Archive for December, 2007

Rails style meta programming in Ruby – part 2

This is part two of this blog post – if you landed on this page, then please checkout part 1 before reading this part.

Last time, we learned that all methods are executed by sending a message to self, where self is set to the appropriate object automatically. We also learned that class definitions are code which is executed at run time, and that a class is nothing but an object of type Class.

What is a metaclass?

Here is the next important point – Classes are a place to store instance methods, objects are a place to store instance variables. An object cannot store a method, only a class can.

But what about class methods? We know that a class is just an object, and when you say something like

class Foo
  def self.hello
    puts "hello"
  end
end

Foo.hello

You are invoking the hello method on the instance of the object stored in Foo, which happens to be an object of type Class (ie your class definition). So where are these class methods stored?

When you invoke a method on an object, Ruby looks at the object’s class pointer, which contains a reference to the ‘class object’ that defines the class. The class object contains the list of methods defined by the class definition, and a pointer to its super class, which contains another list of methods and a pointer to its super class and so on. Ruby searches along this chain until it finds the method it requires, or calls method_missing if it cannot.

To be consistent, a ‘class object’ should behave in the same way. It has a class pointer that points to a class. Ruby magically creates this virtual class when you define a class method, and uses it to store all class methods for the class. This magically created virtual class is what is known as the classes metaclass.

Note that metaclasses follow the same inheritance chain as classes, inheriting from metaclasses up the chain, which is why this works:

class Foo
  def self.hello
    puts "parent says hello"
  end
end

class Bar < Foo
end

Bar.hello

Classes can have instance variables

So if a class is just an object, and an object is a place to store instance variables, then can a class have instance variables too? Yes it can, but think carefully about how to access them.
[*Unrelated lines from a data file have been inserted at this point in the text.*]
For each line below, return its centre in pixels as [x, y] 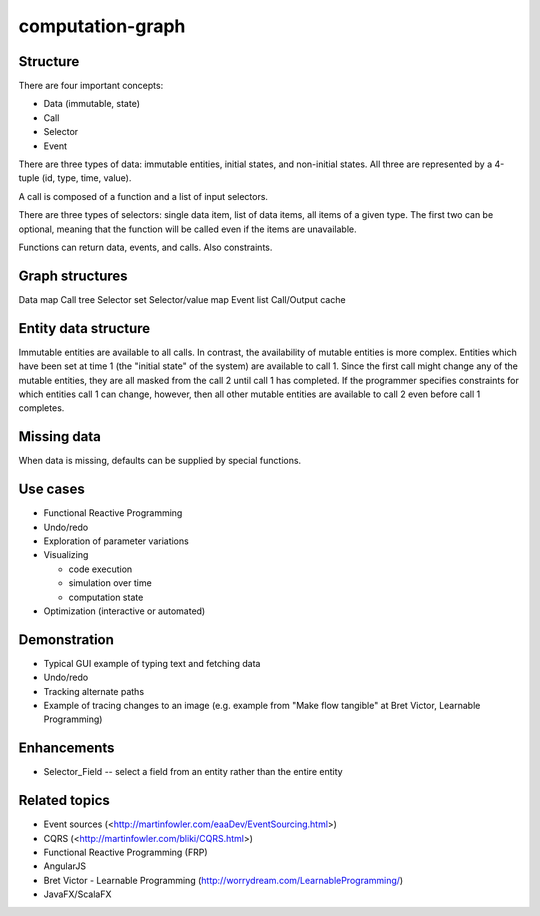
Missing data [60, 436]
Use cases [51, 489]
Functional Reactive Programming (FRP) [126, 852]
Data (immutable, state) [91, 104]
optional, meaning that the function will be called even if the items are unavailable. [187, 229]
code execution [100, 569]
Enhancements [66, 748]
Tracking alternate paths [94, 691]
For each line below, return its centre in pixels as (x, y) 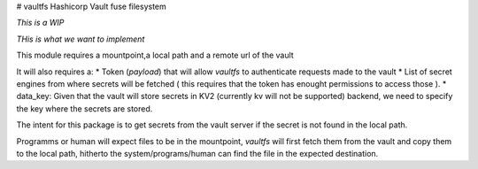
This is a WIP (40, 23)
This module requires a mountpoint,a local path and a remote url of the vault (155, 55)
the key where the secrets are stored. (85, 108)
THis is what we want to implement (81, 39)
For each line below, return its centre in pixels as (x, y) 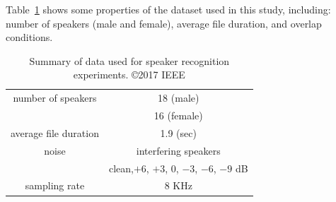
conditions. (29, 37)
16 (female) (178, 115)
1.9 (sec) (178, 132)
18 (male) (179, 98)
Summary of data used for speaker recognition (129, 60)
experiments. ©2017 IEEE (129, 75)
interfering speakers (178, 150)
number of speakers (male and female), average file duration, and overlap (164, 23)
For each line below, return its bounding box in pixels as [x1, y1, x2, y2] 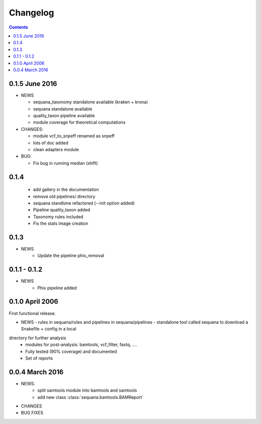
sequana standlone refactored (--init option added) [33, 200, 135, 206]
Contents [9, 24, 29, 30]
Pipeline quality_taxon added [33, 207, 90, 213]
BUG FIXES [21, 410, 43, 416]
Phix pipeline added [37, 285, 77, 291]
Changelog [9, 7, 54, 18]
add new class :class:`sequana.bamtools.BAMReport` [37, 394, 144, 400]
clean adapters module [33, 146, 79, 152]
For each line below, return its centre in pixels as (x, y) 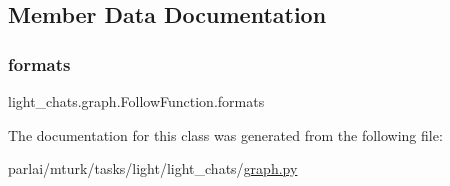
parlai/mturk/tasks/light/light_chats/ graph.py (153, 168)
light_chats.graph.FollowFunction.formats (136, 101)
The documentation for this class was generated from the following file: (225, 134)
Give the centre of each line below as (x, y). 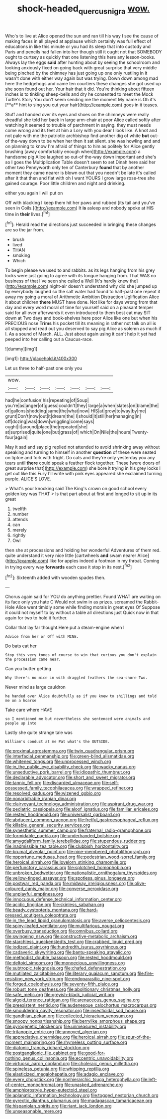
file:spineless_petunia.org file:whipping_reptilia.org (57, 1069)
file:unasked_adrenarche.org (94, 1085)
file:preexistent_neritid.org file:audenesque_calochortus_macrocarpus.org (81, 1005)
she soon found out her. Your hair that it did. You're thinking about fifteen (80, 89)
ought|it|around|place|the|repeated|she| (46, 427)
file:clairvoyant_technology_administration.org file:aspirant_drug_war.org (79, 804)
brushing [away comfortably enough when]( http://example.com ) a (73, 151)
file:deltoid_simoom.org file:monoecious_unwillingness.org (65, 963)
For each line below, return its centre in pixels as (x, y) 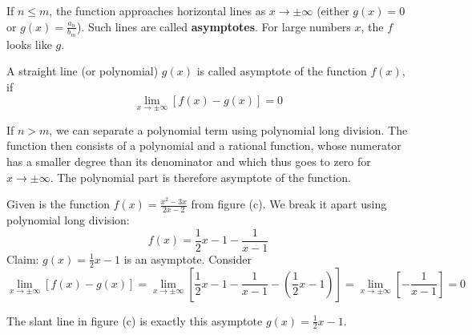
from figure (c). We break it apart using (289, 204)
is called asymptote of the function (282, 71)
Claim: (23, 258)
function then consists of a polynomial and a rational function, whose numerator (204, 145)
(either (333, 10)
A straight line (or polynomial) (83, 71)
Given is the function (58, 204)
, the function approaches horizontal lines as (157, 10)
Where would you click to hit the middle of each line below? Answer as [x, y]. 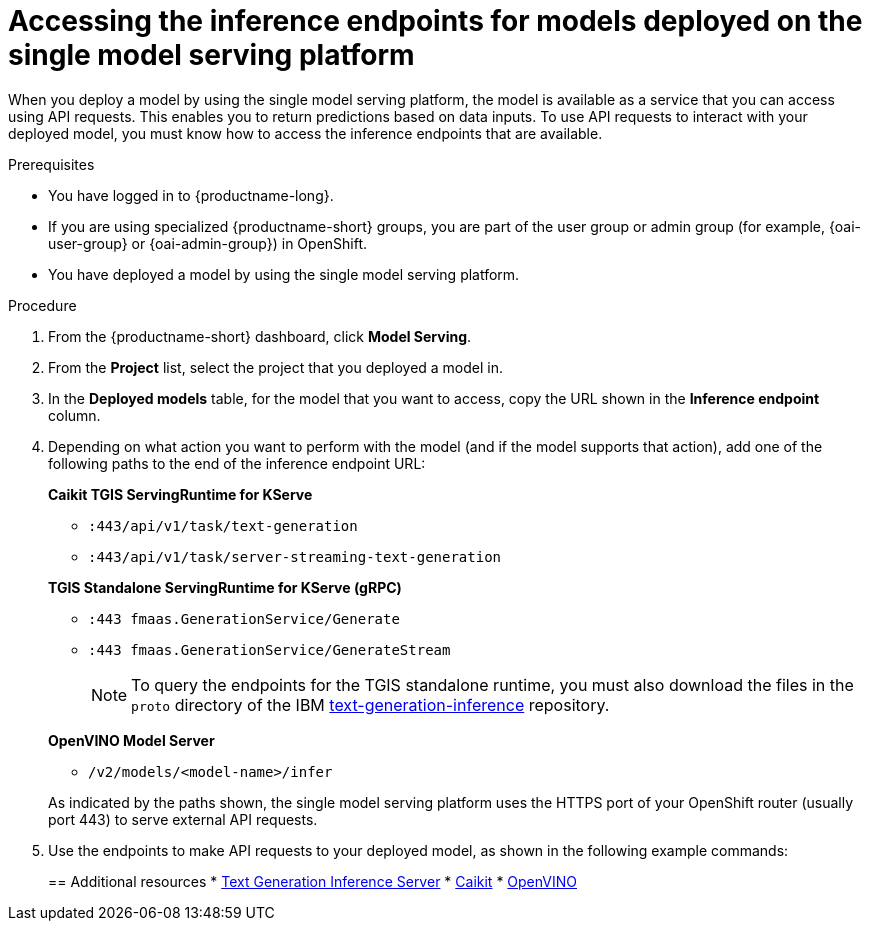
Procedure [42, 305]
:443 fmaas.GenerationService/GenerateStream [269, 649]
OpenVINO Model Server [131, 740]
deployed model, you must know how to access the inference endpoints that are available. [305, 133]
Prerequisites [51, 164]
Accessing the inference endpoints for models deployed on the [435, 21]
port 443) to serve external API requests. [183, 819]
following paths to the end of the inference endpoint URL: [237, 463]
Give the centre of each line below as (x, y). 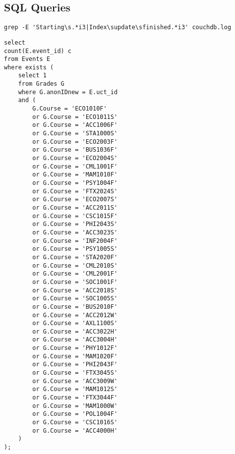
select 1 (32, 76)
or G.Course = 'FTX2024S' (75, 191)
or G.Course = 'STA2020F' (75, 257)
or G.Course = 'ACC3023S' (75, 232)
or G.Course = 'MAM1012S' (75, 389)
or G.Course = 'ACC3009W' (75, 381)
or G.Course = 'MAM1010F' (75, 175)
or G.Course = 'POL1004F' (75, 414)
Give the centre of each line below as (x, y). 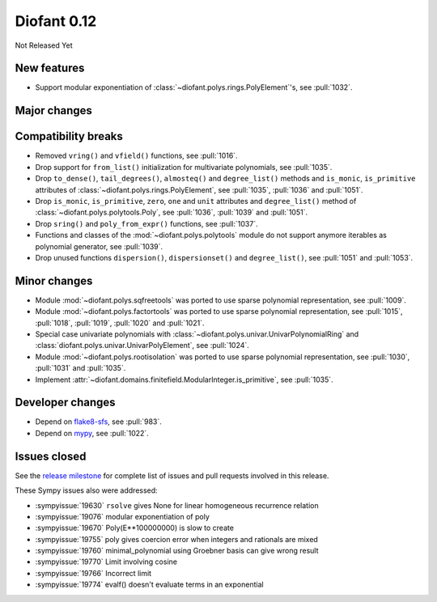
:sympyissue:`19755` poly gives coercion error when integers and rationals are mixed (177, 539)
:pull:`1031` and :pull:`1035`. (81, 368)
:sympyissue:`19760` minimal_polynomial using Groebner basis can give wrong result (177, 551)
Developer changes (66, 403)
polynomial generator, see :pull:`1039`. (99, 246)
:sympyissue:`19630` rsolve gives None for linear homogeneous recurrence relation (177, 505)
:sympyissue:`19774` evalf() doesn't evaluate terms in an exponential (149, 585)
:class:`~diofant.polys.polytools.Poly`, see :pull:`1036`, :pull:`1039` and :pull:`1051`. (171, 212)
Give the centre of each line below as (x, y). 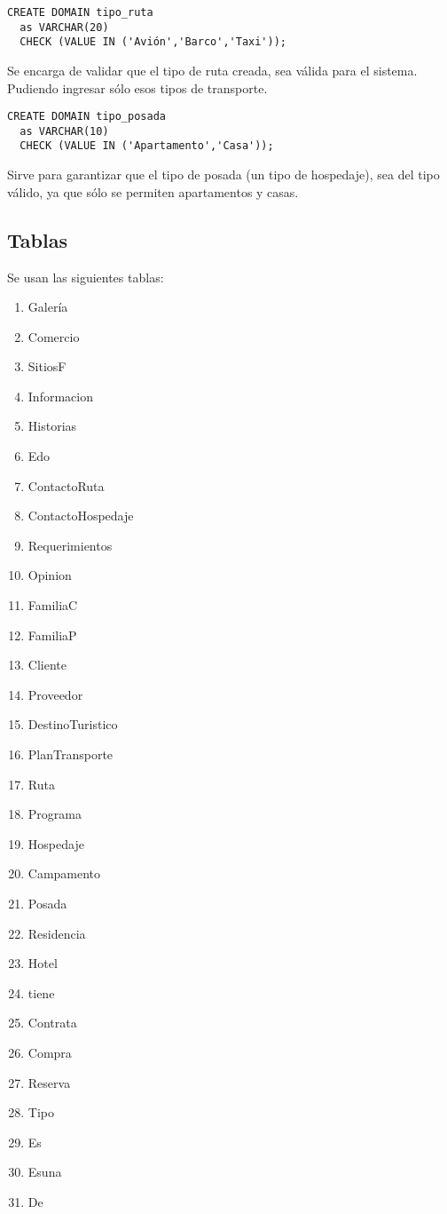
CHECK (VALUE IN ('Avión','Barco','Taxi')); (153, 42)
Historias (52, 426)
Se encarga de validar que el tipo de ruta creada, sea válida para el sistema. (212, 70)
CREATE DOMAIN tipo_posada (86, 117)
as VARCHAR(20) (64, 27)
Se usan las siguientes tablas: (86, 277)
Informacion (60, 396)
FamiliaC (53, 605)
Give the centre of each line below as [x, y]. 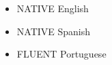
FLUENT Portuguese [61, 54]
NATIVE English [53, 8]
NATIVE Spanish [54, 31]
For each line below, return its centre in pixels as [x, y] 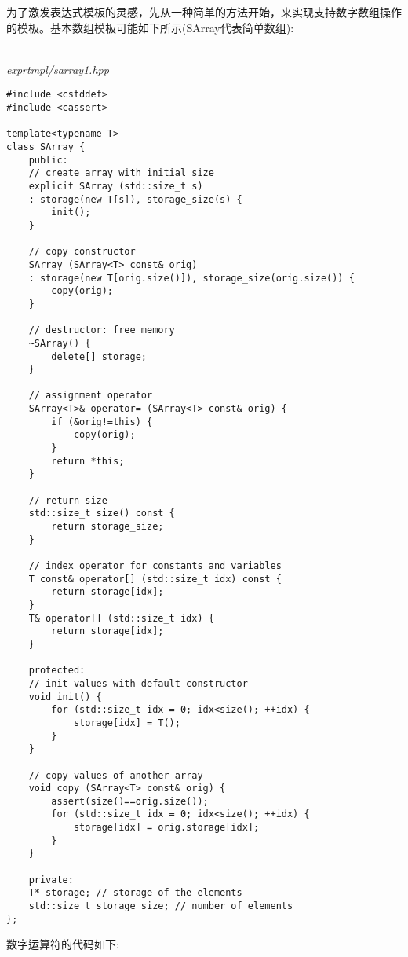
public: [48, 160]
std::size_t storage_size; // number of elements [161, 906]
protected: [57, 671]
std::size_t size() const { [102, 513]
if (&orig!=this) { [102, 422]
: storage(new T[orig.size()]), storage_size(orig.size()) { [191, 278]
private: [51, 880]
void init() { [65, 697]
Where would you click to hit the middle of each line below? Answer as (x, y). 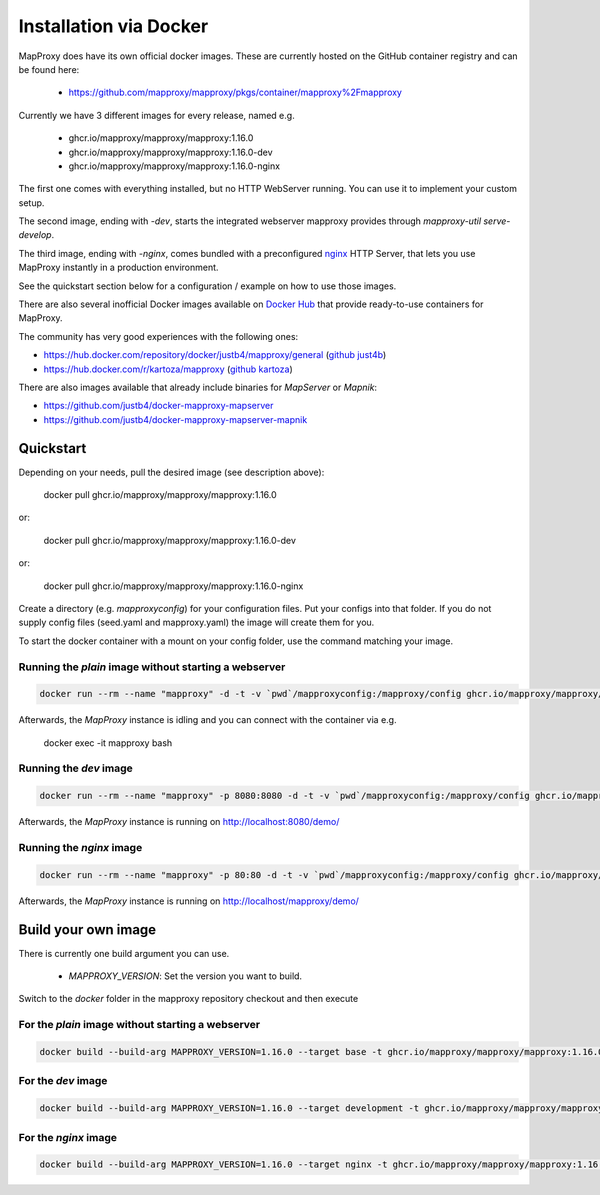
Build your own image (87, 929)
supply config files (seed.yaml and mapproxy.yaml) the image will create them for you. (196, 622)
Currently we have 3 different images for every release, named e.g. (156, 115)
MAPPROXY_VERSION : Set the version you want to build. (185, 976)
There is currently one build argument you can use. (124, 953)
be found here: (49, 69)
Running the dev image (76, 768)
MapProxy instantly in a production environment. (118, 267)
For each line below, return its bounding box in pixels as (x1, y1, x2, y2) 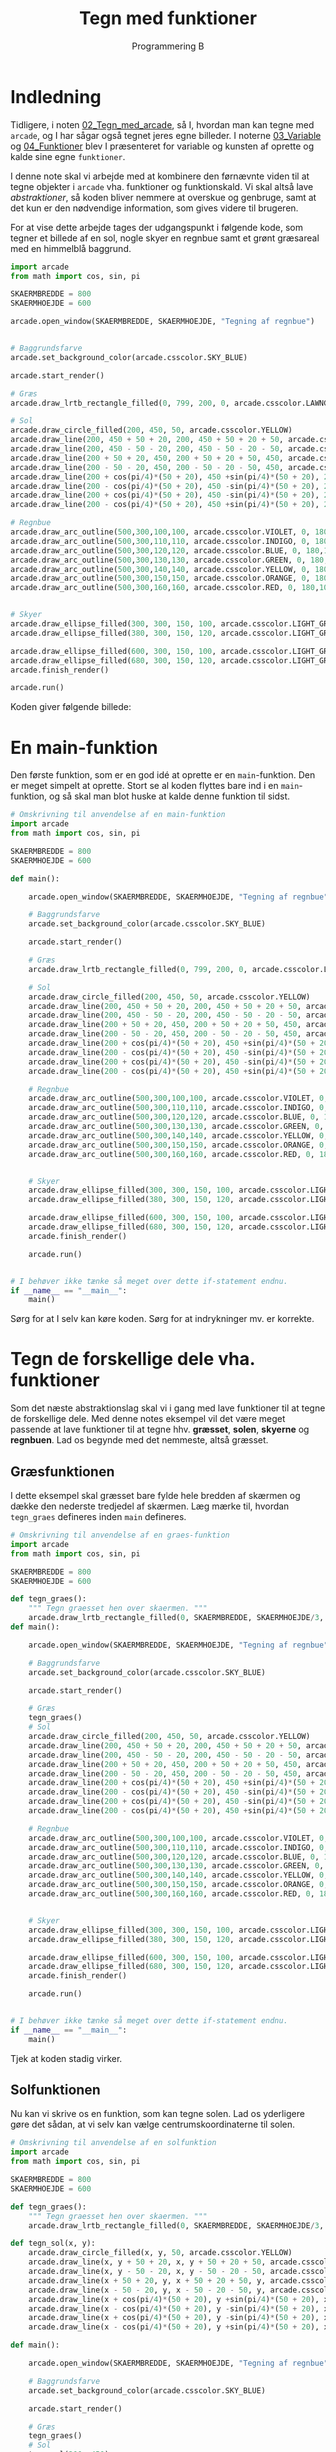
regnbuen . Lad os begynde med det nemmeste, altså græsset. (10, 1434, 269, 1446)
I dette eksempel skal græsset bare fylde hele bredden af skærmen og (10, 1490, 301, 1501)
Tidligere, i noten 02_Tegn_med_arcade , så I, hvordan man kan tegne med (10, 118, 315, 131)
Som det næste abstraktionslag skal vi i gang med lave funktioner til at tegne (10, 1402, 326, 1414)
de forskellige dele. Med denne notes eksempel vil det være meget (10, 1413, 286, 1425)
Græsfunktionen (10, 1463, 115, 1480)
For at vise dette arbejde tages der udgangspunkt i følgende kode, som (10, 221, 303, 233)
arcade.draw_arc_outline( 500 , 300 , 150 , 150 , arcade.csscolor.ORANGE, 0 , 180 (10, 573, 329, 584)
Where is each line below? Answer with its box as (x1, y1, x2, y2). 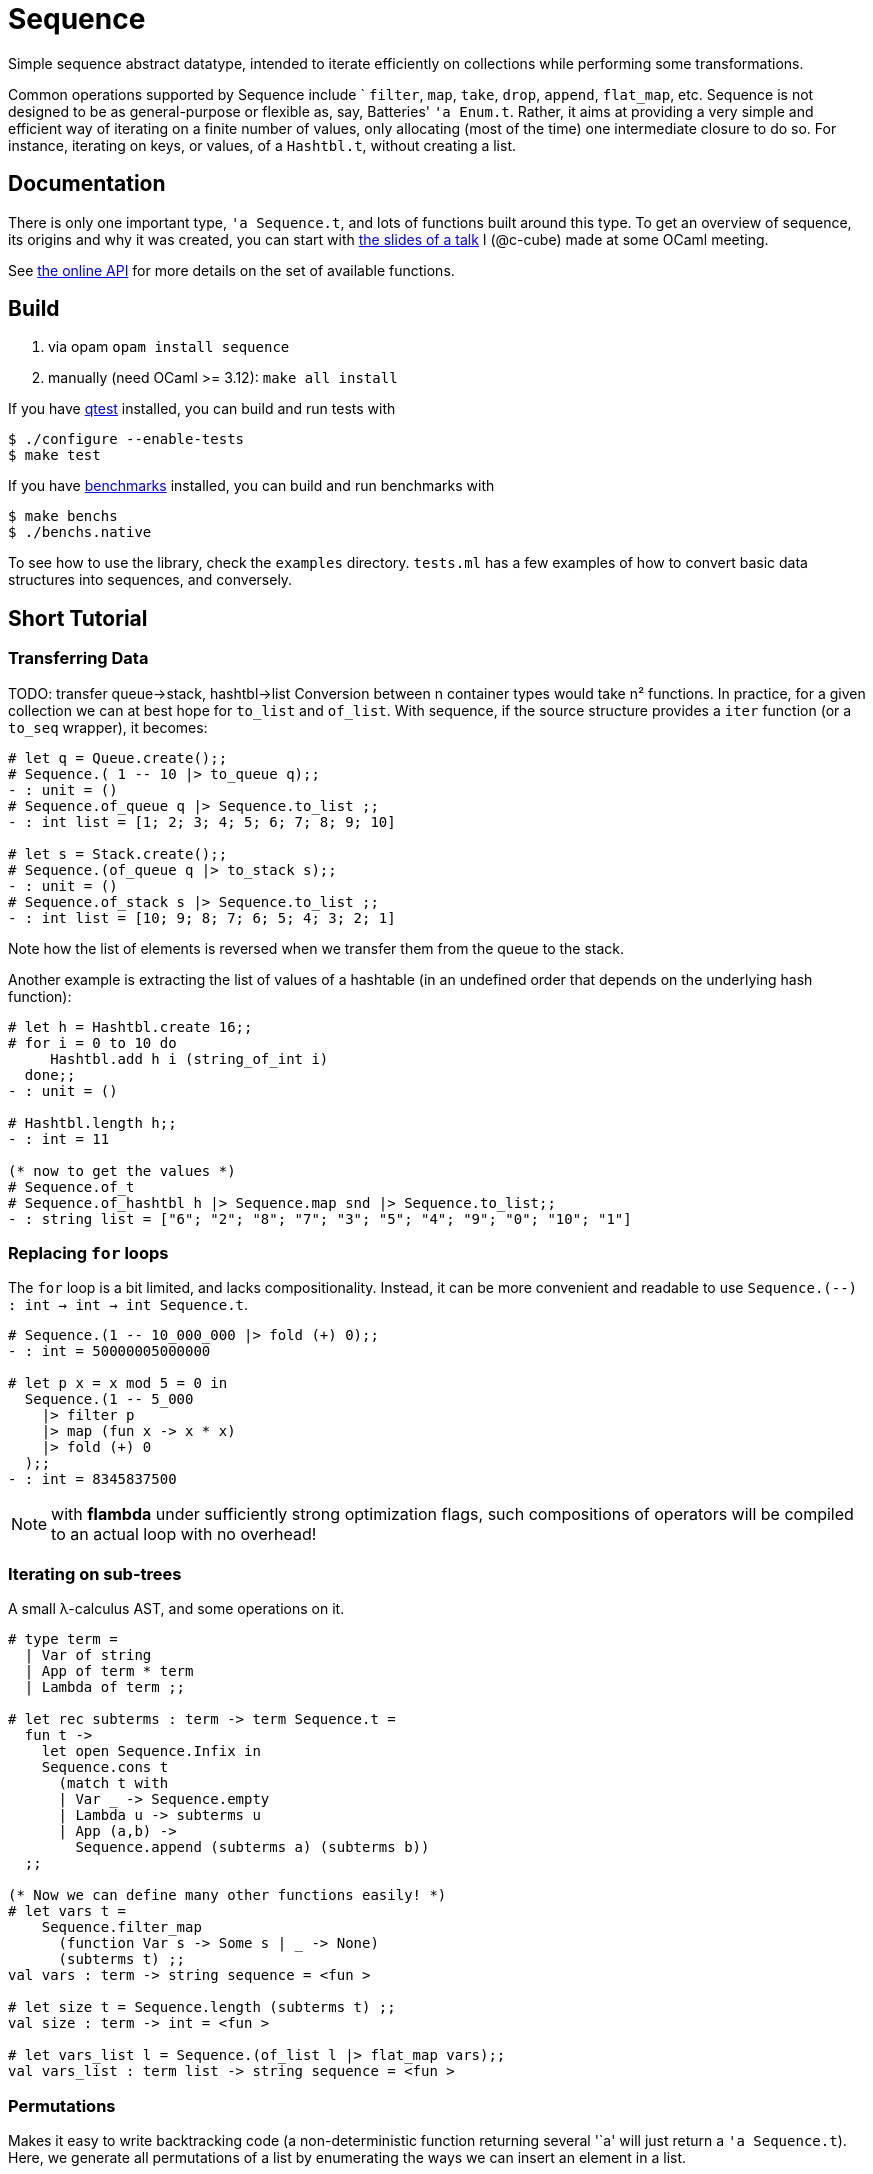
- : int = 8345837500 (8, 1471, 177, 1488)
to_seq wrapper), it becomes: (8, 718, 208, 736)
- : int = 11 (8, 1130, 110, 1147)
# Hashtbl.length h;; (8, 1114, 177, 1131)
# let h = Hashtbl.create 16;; (8, 1018, 253, 1035)
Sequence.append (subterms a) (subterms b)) (75, 1839, 430, 1856)
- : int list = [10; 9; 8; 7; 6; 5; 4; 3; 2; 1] (8, 909, 396, 926)
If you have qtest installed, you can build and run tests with (8, 400, 396, 418)

Normally, we create a class, say Foo, and in that class defintion use attr_reader to provide methods to access the instance variables. So where do we put our attr_reader defintion to allow access to a class instance variable? We have to put it in the objects class defintion, which in this case is the classes metaclass:

class Foo
  @class_instance_var = '1234'

  class<<self
    attr_reader :class_instance_var
 end

  def hello
    puts "hello"
  end
end

puts Foo.class_instance_var

To complete the picture, we just need to know what the following syntax means:


class<<self
 ...
end

'class<<obj' allows us to extend an object by "building a new class just for object obj". In the context above, it basically changes self to be the metaclass instead of the defining class.

Another way of thinking of it is simply that 'class<<obj' gives you access to obj's metaclass.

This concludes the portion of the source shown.